Well. It turns out in the 10 years or so since my diagnosis, there has been great advancement in the medical community's overall knowledge and acceptance of SI joint dysfunction and the treatment options available.  I did some serious digging on the internet (like 10 minutes) and found an entire medical GROUP dedicated to spine stuff, who takes my insurance. I made the appointment and prepared a big long speech. After years of explaining and re-explaining my issues and maladies, I was ready to self-advocate in a big way, only to have the doc go "Oh, here's this one move you can do. Go get some X-rays and an MRI, and come back in a month and I'll do the prolotherapy on you." And I did some huge mental prep work, because prolotherapy involves needles and I kind of hate needles, and it truly wasn't very much fun, but it was over within 20 minutes. 

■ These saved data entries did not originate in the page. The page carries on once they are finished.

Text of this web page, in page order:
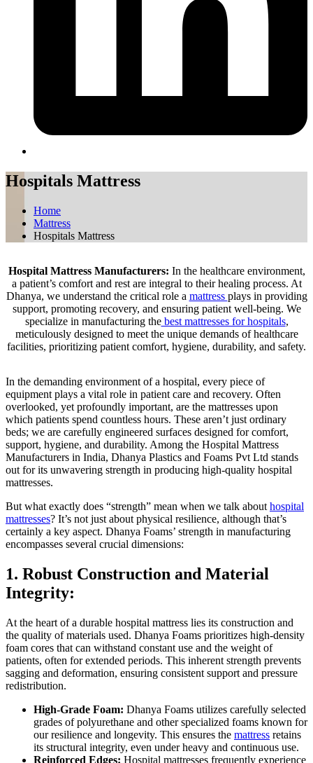
Hospitals Mattress
Home
Mattress
Hospitals Mattress
Hospital Mattress Manufacturers: In the healthcare environment,
a patient’s comfort and rest are integral to their healing process. At
Dhanya, we understand the critical role a mattress plays in providing
support, promoting recovery, and ensuring patient well-being. We
specialize in manufacturing thebest mattresses for hospitals,
meticulously designed to meet the unique demands of healthcare
facilities, prioritizing patient comfort, hygiene, durability, and safety.
In the demanding environment of a hospital, every piece of
equipment plays a vital role in patient care and recovery. Often
overlooked, yet profoundly important, are the mattresses upon
which patients spend countless hours. These aren’t just ordinary
beds; we are carefully engineered surfaces designed for comfort,
support, hygiene, and durability. Among the Hospital Mattress
Manufacturers in India, Dhanya Plastics and Foams Pvt Ltd stands
out for its unwavering strength in producing high-quality hospital
mattresses.
But what exactly does “strength” mean when we talk about hospital
mattresses? It’s not just about physical resilience, although that’s
certainly a key aspect. Dhanya Foams’ strength in manufacturing
encompasses several crucial dimensions:
1. Robust Construction and Material
Integrity:
At the heart of a durable hospital mattress lies its construction and
the quality of materials used. Dhanya Foams prioritizes high-density
foam cores that can withstand constant use and the weight of
patients, often for extended periods. This inherent strength prevents
sagging and deformation, ensuring consistent support and pressure
redistribution.
High-Grade Foam: Dhanya Foams utilizes carefully selected
grades of polyurethane and other specialized foams known for
our resilience and longevity. This ensures the mattress retains
its structural integrity, even under heavy and continuous use.
Reinforced Edges: Hospital mattresses frequently experience
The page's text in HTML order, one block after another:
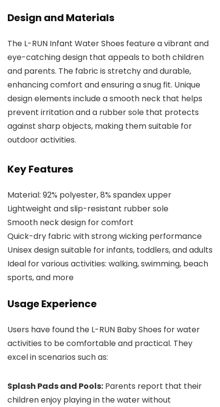
Design and Materials
The L-RUN Infant Water Shoes feature a vibrant and
eye-catching design that appeals to both children
and parents. The fabric is stretchy and durable,
enhancing comfort and ensuring a snug fit. Unique
design elements include a smooth neck that helps
prevent irritation and a rubber sole that protects
against sharp objects, making them suitable for
outdoor activities.
Key Features
Material: 92% polyester, 8% spandex upper
Lightweight and slip-resistant rubber sole
Smooth neck design for comfort
Quick-dry fabric with strong wicking performance
Unisex design suitable for infants, toddlers, and adults
Ideal for various activities: walking, swimming, beach
sports, and more
Usage Experience
Users have found the L-RUN Baby Shoes for water
activities to be comfortable and practical. They
excel in scenarios such as:
Splash Pads and Pools: Parents report that their
children enjoy playing in the water without
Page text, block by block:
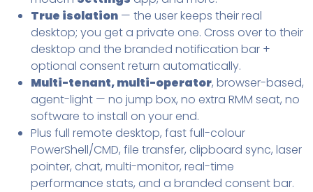
True isolation — the user keeps their real
desktop; you get a private one. Cross over to their
desktop and the branded notification bar +
optional consent return automatically.
Multi-tenant, multi-operator, browser-based,
agent-light — no jump box, no extra RMM seat, no
software to install on your end.
Plus full remote desktop, fast full-colour
PowerShell/CMD, file transfer, clipboard sync, laser
pointer, chat, multi-monitor, real-time
performance stats, and a branded consent bar.
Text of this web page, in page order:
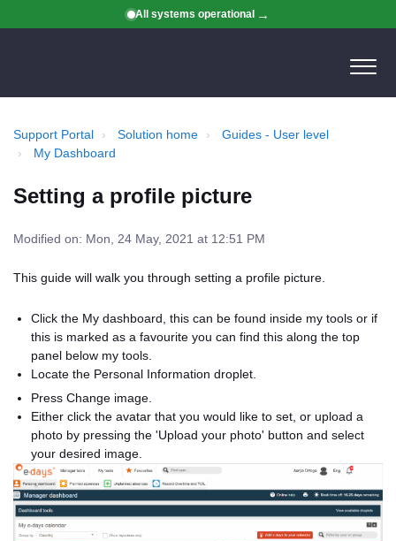
All systems operational
Support Portal Solution home
Guides - User level
My Dashboard
Setting a profile picture
Modified on: Mon, 24 May, 2021 at 12:51 PM
This guide will walk you through setting a profile picture.
Click the My dashboard, this can be found inside my tools or if
this is marked as a favourite you can find this along the top
panel below my tools.
Locate the Personal Information droplet.
Press Change image.
Either click the avatar that you would like to set, or upload a
photo by pressing the 'Upload your photo' button and select
your desired image.
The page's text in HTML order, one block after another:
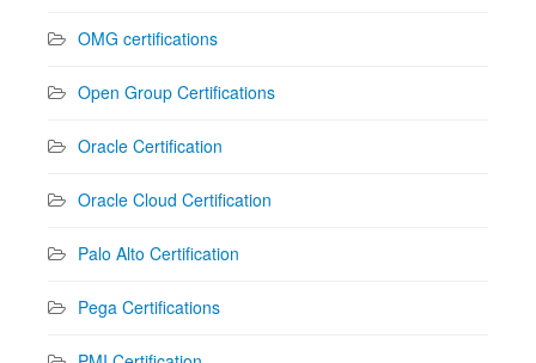
OMG certifications
Open Group Certifications
Oracle Certification
Oracle Cloud Certification
Palo Alto Certification
Pega Certifications
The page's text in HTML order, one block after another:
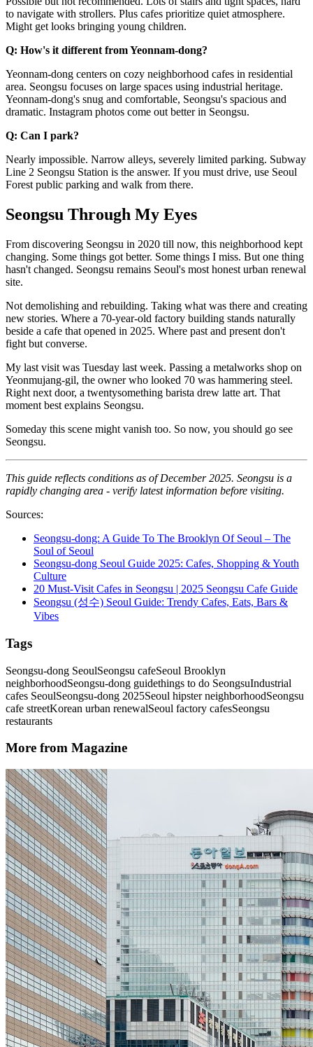
to navigate with strollers. Plus cafes prioritize quiet atmosphere.
Might get looks bringing young children.
Q: How's it different from Yeonnam-dong?
Yeonnam-dong centers on cozy neighborhood cafes in residential
area. Seongsu focuses on large spaces using industrial heritage.
Yeonnam-dong's snug and comfortable, Seongsu's spacious and
dramatic. Instagram photos come out better in Seongsu.
Q: Can I park?
Nearly impossible. Narrow alleys, severely limited parking. Subway
Line 2 Seongsu Station is the answer. If you must drive, use Seoul
Forest public parking and walk from there.
Seongsu Through My Eyes
From discovering Seongsu in 2020 till now, this neighborhood kept
changing. Some things got better. Some things I miss. But one thing
hasn't changed. Seongsu remains Seoul's most honest urban renewal
site.
Not demolishing and rebuilding. Taking what was there and creating
new stories. Where a 70-year-old factory building stands naturally
beside a cafe that opened in 2025. Where past and present don't
fight but converse.
My last visit was Tuesday last week. Passing a metalworks shop on
Yeonmujang-gil, the owner who looked 70 was hammering steel.
Right next door, a twentysomething barista drew latte art. That
moment best explains Seongsu.
Someday this scene might vanish too. So now, you should go see
Seongsu.
This guide reflects conditions as of December 2025. Seongsu is a
rapidly changing area - verify latest information before visiting.
Sources:
Seongsu-dong: A Guide To The Brooklyn Of Seoul – The
Soul of Seoul
Seongsu-dong Seoul Guide 2025: Cafes, Shopping & Youth
Culture
20 Must-Visit Cafes in Seongsu | 2025 Seongsu Cafe Guide
Seongsu (성수) Seoul Guide: Trendy Cafes, Eats, Bars &
Vibes
Tags
Seongsu-dong SeoulSeongsu cafeSeoul Brooklyn
neighborhoodSeongsu-dong guidethings to do SeongsuIndustrial
cafes SeoulSeongsu-dong 2025Seoul hipster neighborhoodSeongsu
cafe streetKorean urban renewalSeoul factory cafesSeongsu
restaurants
More from Magazine
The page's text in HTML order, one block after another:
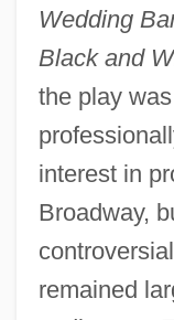
Wedding
Black and
the play
interest in
Broadway,
remained
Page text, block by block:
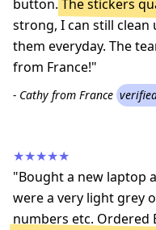
button.The stickers
strong, I can still clean
them everyday. The
from France!"
- Cathy from France
★★★★★
"Bought a new laptop
were a very light grey
numbers etc. Ordered
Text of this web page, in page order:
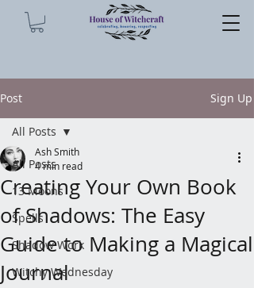
Post Sign Up
All Posts
13 Moons
Spells
Shadow Work
Witchy Wednesday
All Posts
Creating Your Own Book
of Shadows: The Easy
Guide to Making a Magical
Journal
Ash Smith
4 min read
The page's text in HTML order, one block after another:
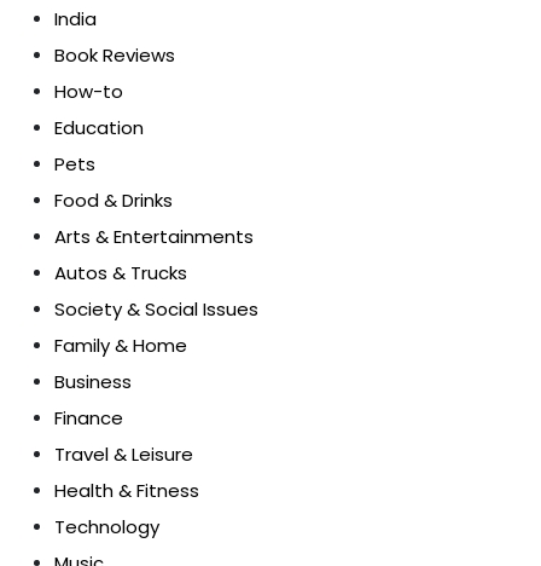
India
Book Reviews
How-to
Education
Pets
Food & Drinks
Arts & Entertainments
Autos & Trucks
Society & Social Issues
Family & Home
Business
Finance
Travel & Leisure
Health & Fitness
Technology

I've decided that's how life is a lot of the time. When you're lucky you see the significance of the bigger moments ("Markers," if you will). I certainly saw the significance of getting a 19 year injury corrected.  But on the other hand, there is often a certain nonchalance about it. I was ready for a fight. I was ready for the profound struggle, many visits if necessary, the motivational montage, and possibly my own segment on 20/20 about overcoming adversity, but in the end it was 20 minutes of unpleasantness followed by a weekend of bed rest and then back to real life for the most part.